Task item:
Print all the data that follows exactly, images excluded.

Records for processing:
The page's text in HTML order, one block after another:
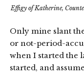
Effigy of Katherine,
Only mine slant
or not-period-
when I started the
started, and
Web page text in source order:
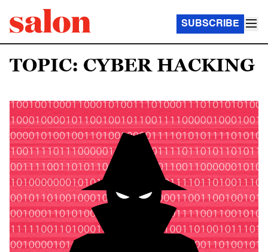
SUBSCRIBE
TOPIC: CYBER HACKING
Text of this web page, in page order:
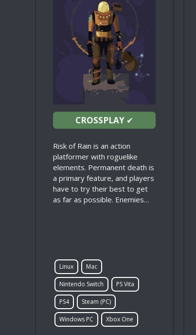
CROSSPLAY ✔
Risk of Rain is an action
platformer with roguelike
elements. Permanent death is
a primary feature, and players
have to try their best to get
as far as possible. Enemies…
Linux Mac
Nintendo Switch PS Vita
PS4 Steam (PC)
Windows PC Xbox One
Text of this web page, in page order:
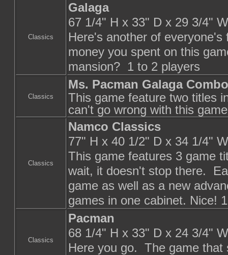
Classics
Galaga
67 1/4" H x 33" D x 29 3/4"
Here's another of
money you spent on this
mansion? 1 to 2 players
Classics
Ms. Pacman Galaga Combo
This game feature two titles
can't go wrong with this
Classics
Namco Classics
77" H x 40 1/2" D x 34 1/4"
This game features 3 game
wait, it doesn't stop there.
game as well as a new
games in one cabinet. Nice!
Classics
Pacman
68 1/4" H x 33" D x 24 3/4"
Here you go. The game
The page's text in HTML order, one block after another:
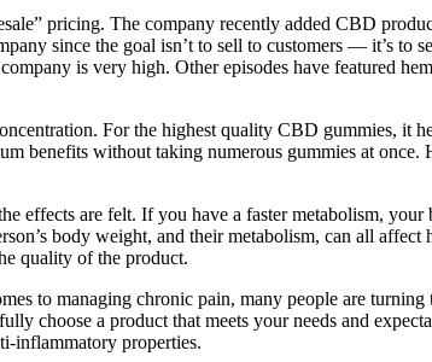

The completed task:
The page's text in HTML order, one block after another:
Effigy of Katherine,
Only mine slant
or not-period-
when I started the
started, and
Web page text in source order:
SUBSCRIBE
TOPIC: CYBER HACKING
Text of this web page, in page order:
CROSSPLAY ✔
Risk of Rain is an action
platformer with roguelike
elements. Permanent death is
a primary feature, and players
have to try their best to get
as far as possible. Enemies…
Linux Mac
Nintendo Switch PS Vita
PS4 Steam (PC)
Windows PC Xbox One
Text of this web page, in page order:
Classics
Galaga
67 1/4" H x 33" D x 29 3/4"
Here's another of
money you spent on this
mansion? 1 to 2 players
Classics
Ms. Pacman Galaga Combo
This game feature two titles
can't go wrong with this
Classics
Namco Classics
77" H x 40 1/2" D x 34 1/4"
This game features 3 game
wait, it doesn't stop there.
game as well as a new
games in one cabinet. Nice!
Classics
Pacman
68 1/4" H x 33" D x 24 3/4"
Here you go. The game
The page's text in HTML order, one block after another:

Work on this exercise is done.